Top of RECORDS FOR THIS EXERCISE

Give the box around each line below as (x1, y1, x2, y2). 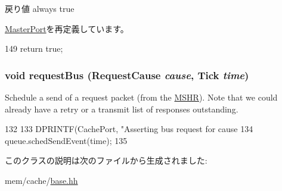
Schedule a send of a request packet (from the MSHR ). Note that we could (5, 91, 278, 103)
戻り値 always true (5, 2, 75, 14)
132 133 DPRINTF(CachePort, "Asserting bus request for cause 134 (5, 123, 253, 135)
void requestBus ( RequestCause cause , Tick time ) (5, 67, 249, 82)
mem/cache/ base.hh (5, 174, 78, 186)
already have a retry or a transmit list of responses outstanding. (5, 102, 238, 115)
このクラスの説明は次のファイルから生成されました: (5, 154, 207, 167)
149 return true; (5, 42, 63, 55)
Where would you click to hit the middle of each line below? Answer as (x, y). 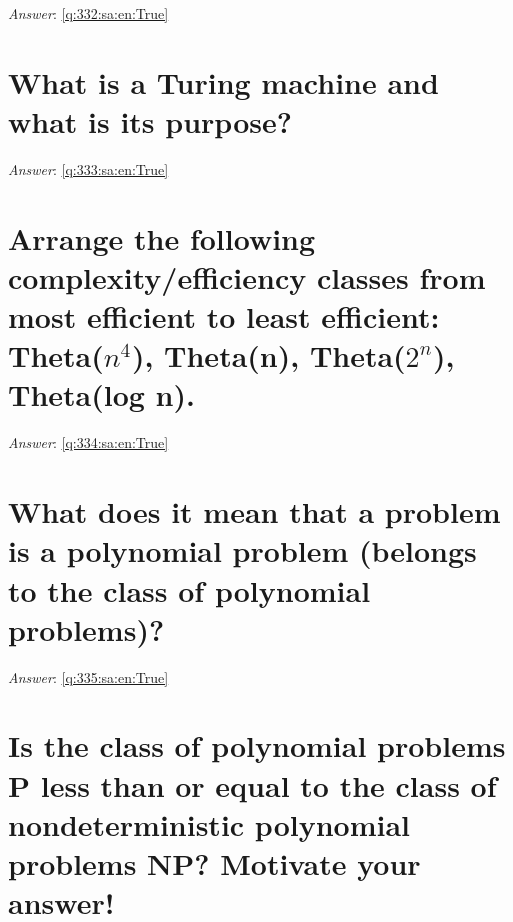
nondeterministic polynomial (209, 823)
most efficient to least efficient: (224, 316)
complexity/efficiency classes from (247, 276)
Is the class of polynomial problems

Bottom of RECORDS FOR THIS EXERCISE

Line count for the word "cause": tally the lines of the records above that hold it and give only that figure.

2